Part I Introduction to a problem
Remember how in the last lesson we mentioned that in a digital camera, the light after passing through a lens gets transformed into long array of digits, which describes what was in front of the camera the moment picture was taken? It is just a part of the story - particularly, the part about capturing and storing an image. Sometimes that is exactly what we want and nothing else - to snap a picture and store it/share it with our friends online. But what if we want to alter the digital image (for example by adding fake mustache to our selfie) or extract information from an image to control a self-driving car or robot manipulator - or a robotic dog, for that matter. How can we do it?
Part II Explaining the knowledge
Enter Computer Vision
Computer vision is the field of computer science that focuses on replicating parts of the complexity of the human vision systems and enabling computers to identify and process objects in images and videos in the same way that humans (or other animals) do.
Early experiments in computer vision started in the 1950s and it was first put to use commercially to distinguish between typed and handwritten text by the1970s, today the applications for computer vision have grown exponentially.
Early computer vision application relied on hand-written algorithms to perform the tasks. Hand-written here means that the algorithm for each task must have been thought and implemented by a highly-skilled engineer. And even then, due to complexity of visual perception, many of these algorithms(examples include SIFT feature extractor, Haar cascades, Hough line transform and others) were fragile to environment changes.
What really changed the field of Computer Vision is a technique that allowed machines to learn how to distinguish objects in the images by themselves from vast amounts of data. In above picture (a) corresponds to traditional computer vision approach and (b) is Deep Learning Computer Vision.
Machine Learning and Deep Learning
Until recently, computer vision only worked in limited capacity. In the 1980s, French computer scientist Yan LeCun introduced the convolutional neural network (CNN). A CNN comprises multiple layers of artificial neurons, mathematical components that roughly imitate the workings of their biological counterparts.
When a convolutional neural network processes an image, each of its layers extracts specific features from the pixels. The first layer detects very basic things, such as vertical and horizontal edges. As you move deeper into the neural network, the layers detect more-complex features, including corners and shapes. The final layers of the CNN detect specific things such as faces, doors, and cars.

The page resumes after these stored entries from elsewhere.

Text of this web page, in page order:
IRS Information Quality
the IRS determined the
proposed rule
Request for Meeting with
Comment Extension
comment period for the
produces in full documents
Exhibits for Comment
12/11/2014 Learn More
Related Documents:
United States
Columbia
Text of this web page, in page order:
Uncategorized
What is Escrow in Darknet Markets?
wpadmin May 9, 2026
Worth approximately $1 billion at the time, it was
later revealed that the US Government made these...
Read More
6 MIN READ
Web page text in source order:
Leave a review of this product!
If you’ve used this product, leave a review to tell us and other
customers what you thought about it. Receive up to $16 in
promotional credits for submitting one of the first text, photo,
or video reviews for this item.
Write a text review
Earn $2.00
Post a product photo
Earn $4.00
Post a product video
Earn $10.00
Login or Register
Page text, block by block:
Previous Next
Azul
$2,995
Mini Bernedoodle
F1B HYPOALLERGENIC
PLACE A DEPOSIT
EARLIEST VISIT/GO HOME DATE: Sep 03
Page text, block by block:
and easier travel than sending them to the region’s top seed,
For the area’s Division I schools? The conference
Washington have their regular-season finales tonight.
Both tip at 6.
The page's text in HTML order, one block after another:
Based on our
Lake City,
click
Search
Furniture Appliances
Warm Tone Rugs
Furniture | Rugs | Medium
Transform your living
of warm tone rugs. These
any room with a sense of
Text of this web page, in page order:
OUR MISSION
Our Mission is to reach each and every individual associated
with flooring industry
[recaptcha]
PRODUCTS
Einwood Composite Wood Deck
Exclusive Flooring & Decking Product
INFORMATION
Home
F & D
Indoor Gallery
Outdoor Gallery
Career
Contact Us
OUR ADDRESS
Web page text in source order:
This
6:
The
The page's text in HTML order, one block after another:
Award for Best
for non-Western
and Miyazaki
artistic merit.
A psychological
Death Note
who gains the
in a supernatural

The output layer of the CNN provides a table of numerical values representing the probability that a specific object was discovered in the image. LeCun’s convolutional neural networks were brilliant and showed a lot of promise, but they were held back by a serious problem: Tuning and using them required huge amounts of data and computation resources that weren’t available at the time.
In 2012, AI researchers from Toronto developed AlexNet, a convolutional neural network that dominated in the popular ImageNet image-recognition competition. AlexNet’s victory showed that given the increasing availability of data and compute resources, maybe it was time to revisit CNNs. The event revived interest in CNNs and triggered a revolution in deep learning, the branch of machine learning that involves the use of multi-layered artificial neural networks.

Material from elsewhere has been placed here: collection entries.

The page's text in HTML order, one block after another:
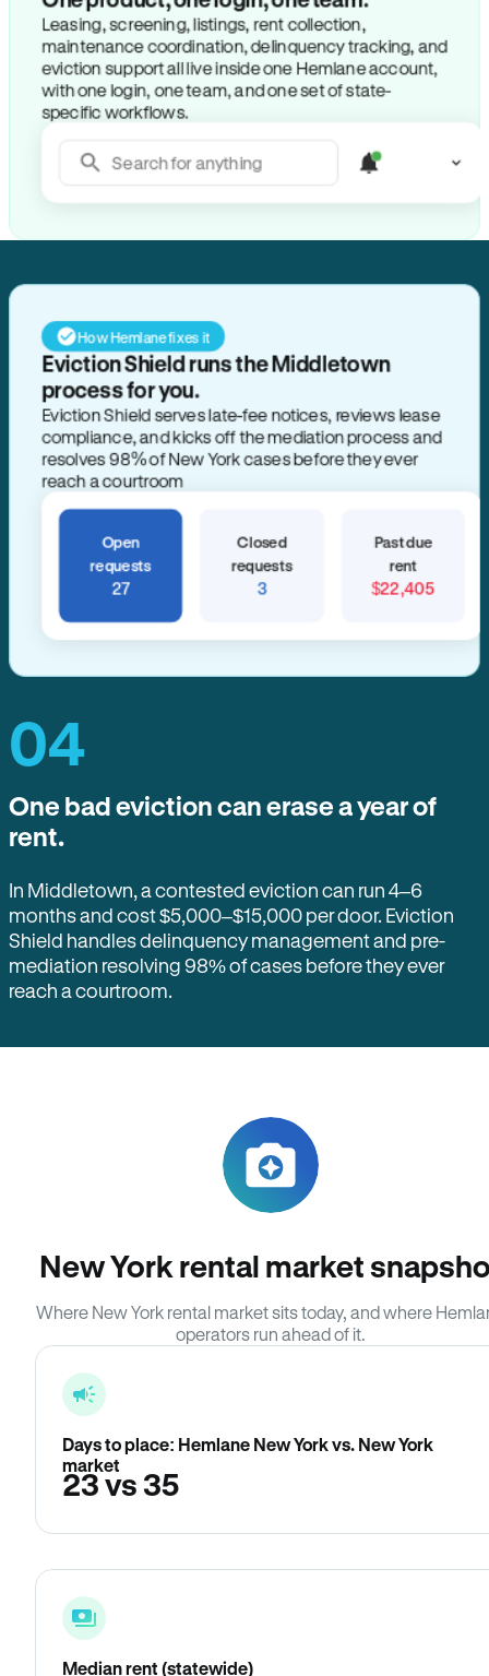
One product, one login, one team.
Leasing, screening, listings, rent collection,
maintenance coordination, delinquency tracking, and
eviction support all live inside one Hemlane account,
with one login, one team, and one set of state-
specific workflows.
Search for anything
How Hemlane fixes it
Eviction Shield runs the Middletown
process for you.
Eviction Shield serves late-fee notices, reviews lease
compliance, and kicks off the mediation process and
resolves 98% of New York cases before they ever
reach a courtroom
Open
requests
27
Closed
requests
3
Past due
rent
$22,405
04
One bad eviction can erase a year of
rent.
In Middletown, a contested eviction can run 4–6
months and cost $5,000–$15,000 per door. Eviction
Shield handles delinquency management and pre-
mediation resolving 98% of cases before they ever
reach a courtroom.
New York rental market
Where New York rental market sits today, and where
operators run ahead of it.
Days to place: Hemlane New York vs. New York
market
23 vs 35
Median rent (statewide)
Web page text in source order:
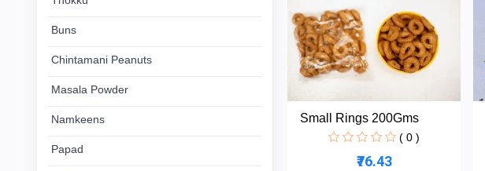
Buns
Chintamani Peanuts
Masala Powder
Namkeens
Papad
Small Rings 200Gms
( 0 )
₹76.43

Part III Solving a problem
Task 1: Detect a presence of a person
For the first task we’re going to use Vision sensor to detect presence of a person.The following code will make BIttle to joyfully step in place if it “sees” a person and return back to standing posture if the person is gone.

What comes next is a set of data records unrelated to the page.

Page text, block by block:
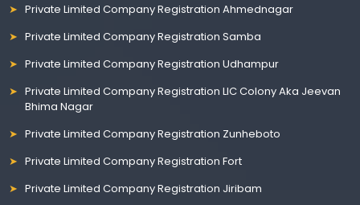
Private Limited Company Registration Ahmednagar
Private Limited Company Registration Samba
Private Limited Company Registration Udhampur
Private Limited Company Registration LIC Colony Aka Jeevan
Bhima Nagar
Private Limited Company Registration Zunheboto
Private Limited Company Registration Fort
Private Limited Company Registration Jiribam
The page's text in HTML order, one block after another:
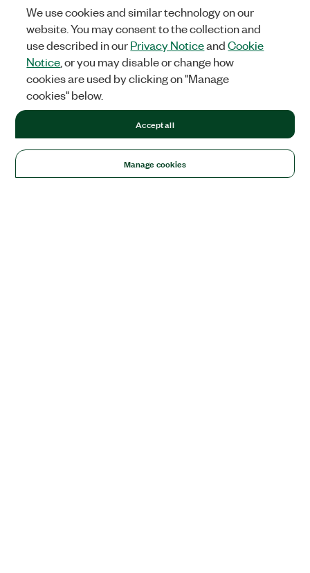
We use cookies and similar technology on our
website. You may consent to the collection and
use described in ourPrivacy NoticeandCookie
Notice , or you may disable or change how
cookies are used by clicking on "Manage
cookies" below.
Manage cookies
Accept all
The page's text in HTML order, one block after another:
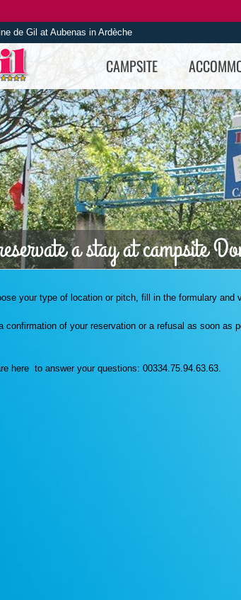
de Gil at Aubenas in Ardèche
CAMPSITE
a stay at campsite
your type of location or pitch, fill in the formulary
confirmation of your reservation or a refusal as soon
here to answer your questions: 00334.75.94.63.63.
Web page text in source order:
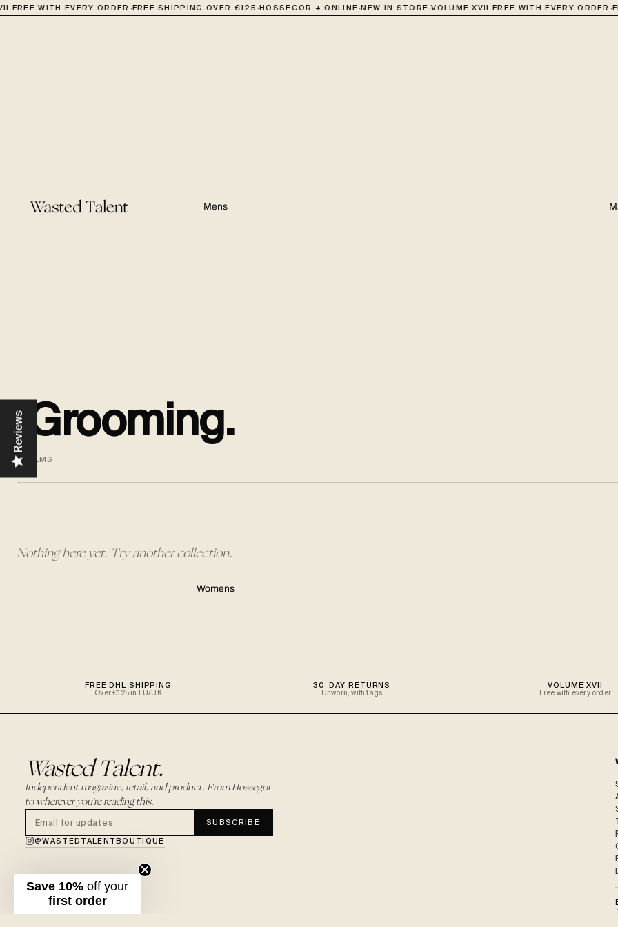
FREE WITH EVERY ORDER· FREE SHIPPING OVER €125· HOSSEGOR + ONLINE·NEW IN STORE·VOLUME XVII FREE WITH EVERY ORDER·
Mens
Womens
Grooming.
0 ITEMS
Nothing here yet. Try another collection.
FREE DHL SHIPPING
Over €125 in EU/UK
30-DAY RETURNS
Unworn, with tags
VOLUME XVII
Free with every order
Wasted Talent.
Independent magazine, retail, and product. From Hossegor
to wherever you're reading this.
SUBSCRIBE
@WASTEDTALENTBOUTIQUE
Reviews
Save 10% off your
first order
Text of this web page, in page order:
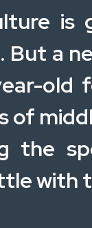
is
But a
old
of
the
with
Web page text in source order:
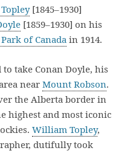
[1845–1930]
[1859–1930] on his
of Canada in 1914.
take Conan Doyle, his
near Mount Robson.
the Alberta border in
highest and most iconic
William Topley,
dutifully took
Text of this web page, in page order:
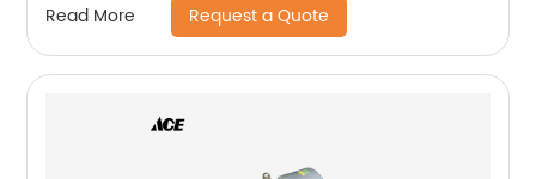
Read More Request a Quote
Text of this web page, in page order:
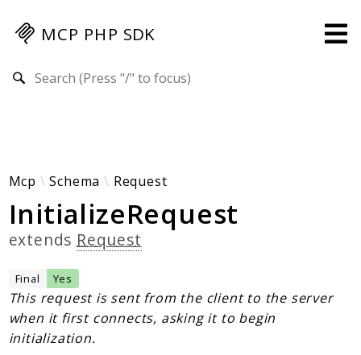
MCP PHP SDK
Mcp-Php-Sdk-Guides
Authorization
Client
Examples
Protocol Extensions
MCP Elements
Server Builder
Mcp Schema Request
InitializeRequest
extends Request
Final Yes
This request is sent from the client to the server
when it first connects, asking it to begin
initialization.
Search results
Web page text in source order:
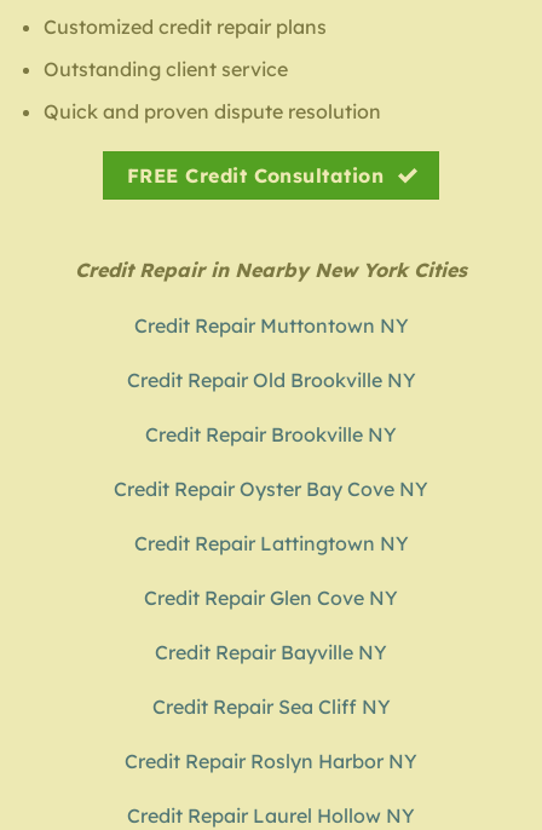
Customized credit repair plans
Outstanding client service
Quick and proven dispute resolution
FREE Credit Consultation
Credit Repair in Nearby New York Cities
Credit Repair Muttontown NY
Credit Repair Old Brookville NY
Credit Repair Brookville NY
Credit Repair Oyster Bay Cove NY
Credit Repair Lattingtown NY
Credit Repair Glen Cove NY
Credit Repair Bayville NY
Credit Repair Sea Cliff NY
Credit Repair Roslyn Harbor NY
Credit Repair Laurel Hollow NY
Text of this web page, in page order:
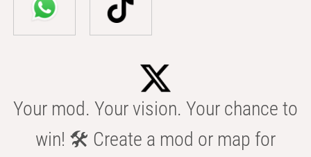
Your mod. Your vision. Your chance to
win! 🛠️ Create a mod or map for
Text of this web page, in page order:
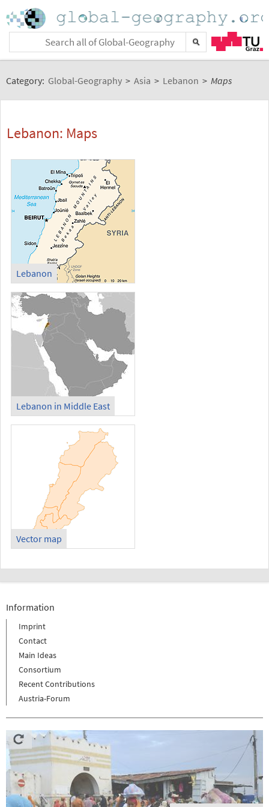
Category: Global-Geography > Asia > Lebanon > Maps
Lebanon: Maps
Lebanon
Lebanon in Middle East
Vector map
Information
Imprint
Contact
Main Ideas
Consortium
Recent Contributions
Austria-Forum
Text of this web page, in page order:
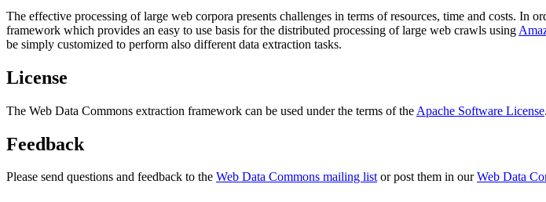
The effective processing of large web corpora presents challenges in terms of resources, time and costs. In
framework which provides an easy to use basis for the distributed processing of large web crawls using
be simply customized to perform also different data extraction tasks.
License
The Web Data Commons extraction framework can be used under the terms of the Apache Software License.
Feedback
Please send questions and feedback to the Web Data Commons mailing listor post them in ourWeb Data

Connect Vision sensor to Bittle mainboard Grove I2c socket and upload the following code (you can find Vision sensor detected person block in Grove I2C category):
6-1
Task 2: Make Bittle follow a ball left and right with head servo
Let’s use Bittle’s pan head servo and Vision sensor to track an orange ping-pong ball left to right and back. First we determine ball’s center x-coordinate and save it into a variable. If coordinate returned is -1, it means no ball found, so our robot doesn’t need to do anything. If there is a ball detected, then we move Head servo to 40 - ball’s center x-coordinate degree. 40 is the center of our Vision sensor image, so if ball’s x-center x-coordinate is 40 we set servo angle to 0(dead center). Otherwise we move it in appropriate direction to offset angle.
6-2
Use an orange ping-pong ball or other round object of orange color to test the above code:
Task 3: Make BIttle follow a ball up and down with front legs
Next task is going to be a big more challenging - make our robot follow ball up and down by changing the angle of front feet servos. You might have noticed that in previous code example servo movement can be too sudden - in order to improve this and smoothen the motion, we employ different algorithm here.
First we make BIttle go into sitting pose and straighten up front shoulder joints. Then we receive ball center y-axis value and if it is lower or equals 42, add 1 to leg_angle variable. If it is higher or equals than 48 we subtract 1 from leg_angle variable. Then we constrain leg_angle variable between 90 and -30 and finally move servos 12 and 13 (front feet) to leg_angle angle.
6-3
Part IV Expanding the knowledge
Combine code 2 and code 3 to make a program allowing Bittle follow ball left and right, up and down.